Ralf: That was surprising missed optimization *on local variables* that were just allocated with sufficient alignment. I'm not sure we can extrapolate from there to raw pointer cases.
Jakob:
```rust=
let _r = (*x).x;
// But this already didn't work
let p2 = (x + offset_of!(S.x)).cast();
let _r = *p2;
```
Mario: If people writing unsafe code have been listening to our advice, they might be using raw pointers everywhere rather than using references.
## Bringing old behavior back in explicit/targetted way
pnkfelix: If we do this (get rid of the UB cases for unsafe pointers), will there be a way for someone to re-express the alignment constraint to bring back better codegen for code using unsafe pointers? What will it look like? (New methods asserting the alignment on `ptr`, for example?)
Ben: Do you mean like `intrinsics::assume`?
Ralf: We could have `fn read_aligned<T, const ALIGN: usize>(ptr: *const T) -> T`.
- Connor: In generic code, getting the orignal behaviour may require `generic_const_exprs` and propagating trivial bounds (`align_of::<Foo<T>>()`) everywhere.
Ben: The referenced issue does not support this discussion very well at all.
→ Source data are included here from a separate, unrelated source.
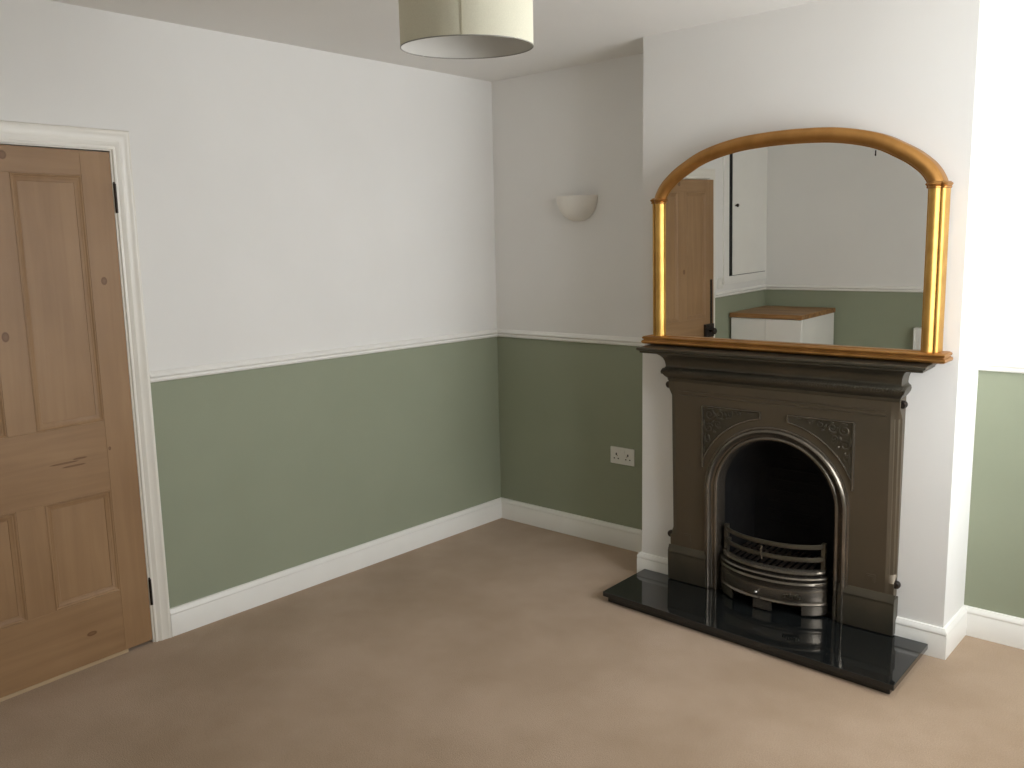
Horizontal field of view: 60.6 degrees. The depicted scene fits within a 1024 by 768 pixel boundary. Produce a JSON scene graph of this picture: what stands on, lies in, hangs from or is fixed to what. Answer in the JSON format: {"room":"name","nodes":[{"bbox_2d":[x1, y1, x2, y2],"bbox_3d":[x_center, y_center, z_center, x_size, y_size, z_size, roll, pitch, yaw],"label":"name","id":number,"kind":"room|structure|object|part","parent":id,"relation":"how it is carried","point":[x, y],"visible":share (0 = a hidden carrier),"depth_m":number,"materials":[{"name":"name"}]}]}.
{"room":"living room","nodes":[
{"label":"living room","id":0,"kind":"room"},
{"bbox_2d":[0,0,500,607],"bbox_3d":[-1.442,-0.191,3.630,0.140,2.493,4.213,7,12,41],"label":"wall","id":1,"kind":"structure","parent":0,"point":[290,199],"depth_m":3.99,"materials":[{"name":"white paint"}]},
{"bbox_2d":[0,144,152,701],"bbox_3d":[-1.741,0.151,3.152,0.123,1.974,0.834,6,11,37],"label":"door","id":2,"kind":"structure","parent":1,"relation":"in","point":[74,595],"depth_m":3.27,"materials":[{"name":"brown wood"}]},
{"bbox_3d":[-1.898,-0.252,2.963,0.041,0.928,0.246,6,11,37],"label":"panel moulding","id":3,"kind":"part","parent":2,"relation":"part of","materials":[{"name":"brown wood"}]},
{"bbox_3d":[-1.879,0.683,3.110,0.020,0.425,0.256,6,11,37],"label":"panel","id":4,"kind":"part","parent":2,"relation":"part of","materials":[{"name":"brown wood"}]},
{"bbox_3d":[-1.879,0.683,3.110,0.041,0.415,0.246,6,11,37],"label":"panel moulding","id":5,"kind":"part","parent":2,"relation":"part of","materials":[{"name":"brown wood"}]},
{"bbox_3d":[-1.800,-0.780,3.022,0.040,0.092,0.601,6,11,37],"label":"rail","id":6,"kind":"part","parent":2,"relation":"part of","materials":[{"name":"brown wood"}]},
{"bbox_3d":[-1.777,0.318,3.195,0.040,0.275,0.601,6,11,37],"label":"lock rail","id":7,"kind":"part","parent":2,"relation":"part of","materials":[{"name":"brown wood"}]},
{"bbox_3d":[-1.683,-0.300,3.237,0.020,0.938,0.263,6,11,37],"label":"panel","id":8,"kind":"part","parent":2,"relation":"part of","materials":[{"name":"brown wood"}]},
{"bbox_3d":[-1.683,-0.300,3.237,0.041,0.928,0.253,6,11,37],"label":"panel moulding","id":9,"kind":"part","parent":2,"relation":"part of","materials":[{"name":"brown wood"}]},
{"bbox_3d":[-1.763,0.989,3.300,0.040,0.253,0.601,6,11,37],"label":"rail","id":10,"kind":"part","parent":2,"relation":"part of","materials":[{"name":"brown wood"}]},
{"bbox_3d":[-1.663,0.635,3.384,0.020,0.425,0.263,6,11,37],"label":"panel","id":11,"kind":"part","parent":2,"relation":"part of","materials":[{"name":"brown wood"}]},
{"bbox_3d":[-1.663,0.635,3.384,0.041,0.415,0.253,6,11,37],"label":"panel moulding","id":12,"kind":"part","parent":2,"relation":"part of","materials":[{"name":"brown wood"}]},
{"bbox_2d":[0,120,171,641],"bbox_3d":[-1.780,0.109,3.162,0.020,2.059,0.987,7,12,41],"label":"trim","id":13,"kind":"structure","parent":1,"relation":"attached to","point":[117,141],"depth_m":3.44,"materials":[{"name":"white wood"}]},
{"bbox_2d":[150,329,642,382],"bbox_3d":[-0.335,-0.111,3.905,1.173,0.044,2.082,7,12,41],"label":"trim","id":14,"kind":"structure","parent":1,"relation":"attached to","point":[209,369],"depth_m":4.36,"materials":[{"name":"white wood"}]},
{"bbox_2d":[50,0,822,81],"bbox_3d":[-0.404,-1.347,2.498,5.300,0.100,4.213,7,12,41],"label":"ceiling","id":15,"kind":"structure","parent":0,"point":[566,33],"depth_m":3.55,"materials":[{"name":"paint"}]},
{"bbox_2d":[398,0,533,58],"bbox_3d":[-0.123,-1.074,2.291,0.360,0.386,0.361,7,12,41],"label":"pendant lamp","id":16,"kind":"object","parent":15,"relation":"hanging from","point":[444,29],"visible":1,"depth_m":2.20,"materials":[{"name":"fabric"}]},
{"bbox_2d":[0,518,1023,767],"bbox_3d":[-0.350,1.214,2.900,5.300,0.100,4.213,7,12,41],"label":"floor","id":17,"kind":"structure","parent":0,"point":[498,643],"depth_m":3.17,"materials":[{"name":"carpet"}]},
{"bbox_2d":[603,569,927,693],"bbox_3d":[0.987,0.995,3.641,1.294,0.048,0.412,7,12,41],"label":"hearth","id":18,"kind":"object","parent":17,"relation":"on","point":[877,661],"visible":0.95,"depth_m":3.52,"materials":[{"name":"stone"}]},
{"bbox_2d":[636,344,935,635],"bbox_3d":[1.135,0.400,3.714,1.207,1.091,0.351,6,12,40],"label":"fireplace","id":19,"kind":"object","parent":18,"relation":"on","point":[788,468],"visible":1,"depth_m":3.65,"materials":[{"name":"metal"}]},
{"bbox_3d":[0.959,0.684,3.889,0.030,0.132,0.024,6,14,40],"label":"grate post","id":20,"kind":"part","parent":19,"relation":"part of","materials":[{"name":"metal"}]},
{"bbox_3d":[1.119,0.556,3.716,0.640,0.780,0.092,6,14,40],"label":"arch moulding","id":21,"kind":"part","parent":19,"relation":"part of","materials":[{"name":"metal"}]},
{"bbox_3d":[1.083,-0.040,3.594,1.056,0.132,0.129,6,14,40],"label":"cornice","id":22,"kind":"part","parent":19,"relation":"part of","materials":[{"name":"metal"}]},
{"bbox_2d":[636,344,935,372],"bbox_3d":[1.066,-0.113,3.565,1.207,0.024,0.170,6,14,40],"label":"mantel shelf","id":23,"kind":"object","parent":19,"relation":"attached to","point":[668,351],"depth_m":3.47,"materials":[{"name":"metal"}]},
{"bbox_3d":[1.121,0.472,3.707,0.993,0.948,0.075,6,14,40],"label":"surround plate","id":24,"kind":"part","parent":19,"relation":"part of","materials":[{"name":"metal"}]},
{"bbox_2d":[641,127,953,363],"bbox_3d":[1.081,-0.564,3.504,1.286,0.876,0.095,7,13,42],"label":"mirror","id":25,"kind":"object","parent":19,"relation":"on","point":[820,241],"visible":1,"depth_m":3.44,"materials":[{"name":"mirror"}]},
{"bbox_3d":[1.094,-0.150,3.574,1.286,0.036,0.095,7,13,42],"label":"rail","id":26,"kind":"part","parent":25,"relation":"part of","materials":[{"name":"gold metal"}]},
{"bbox_3d":[1.079,-0.872,3.460,1.201,0.254,0.070,7,13,42],"label":"arch frame","id":27,"kind":"part","parent":25,"relation":"part of","materials":[{"name":"gold metal"}]},
{"bbox_3d":[1.281,0.720,3.615,0.030,0.132,0.024,6,14,40],"label":"grate post","id":28,"kind":"part","parent":19,"relation":"part of","materials":[{"name":"metal"}]},
{"bbox_2d":[491,0,1023,617],"bbox_3d":[1.360,-0.286,3.862,3.740,2.493,0.140,7,12,41],"label":"wall","id":29,"kind":"structure","parent":0,"point":[574,130],"depth_m":4.54,"materials":[{"name":"white paint"}]},
{"bbox_2d":[556,195,597,220],"bbox_3d":[0.315,-0.906,4.527,0.248,0.128,0.098,7,12,41],"label":"wall light","id":30,"kind":"object","parent":29,"relation":"attached to","point":[573,207],"visible":1,"depth_m":4.48,"materials":[{"name":"ceramic"}]},
{"bbox_2d":[610,446,634,465],"bbox_3d":[0.576,0.377,4.576,0.149,0.089,0.012,7,12,41],"label":"socket","id":31,"kind":"object","parent":29,"relation":"attached to","point":[624,456],"visible":1,"depth_m":4.57,"materials":[{"name":"white plastic"}]},
{"bbox_2d":[977,359,1023,372],"bbox_3d":[2.222,-0.015,2.954,1.209,0.044,0.130,7,12,41],"label":"trim","id":32,"kind":"structure","parent":29,"relation":"attached to","point":[983,364],"depth_m":3.33,"materials":[{"name":"white wood"}]},
{"bbox_2d":[642,0,1001,627],"bbox_3d":[1.207,-0.260,3.718,1.358,2.493,0.280,7,12,41],"label":"wall","id":33,"kind":"structure","parent":0,"point":[922,74],"depth_m":3.34,"materials":[{"name":"white paint"}]},
{"bbox_2d":[170,497,1023,659],"bbox_3d":[0.037,1.151,2.541,3.740,0.119,3.933,7,12,41],"label":"baseboard","id":34,"kind":"structure","parent":33,"relation":"attached to","point":[197,613],"depth_m":4.19,"materials":[{"name":"white wood"}]}
]}
I think LLVM is *entirely* to blame for the surprise.
Mario: Maybe we could have a type, like Zig does, for aligned pointers.
## Is example 2 really suprising?
TC: Maybe this is in the eye of the beholder, but is it really suprising for this to be UB if `S` isn't 16-aligned? I've always assumed it would be UB to access fields of an unaligned struct.
```rust
#![feature(strict_provenance)]
#[repr(align(16))]
pub struct S { f: [f32; 4] }
unsafe fn bar(x: *const S) -> f32 {
assert!(x.addr() % 4 == 0); // it *is* 4-aligned
unsafe { (*x).f[0] }
}
```
Ben: Perhaps it was me who suggested this is surprising? I have distinctly heard C programmers refer to what we'd call a place projection in C as "well it's just an address computation" and I thought boy it would be nice of Rust to support that.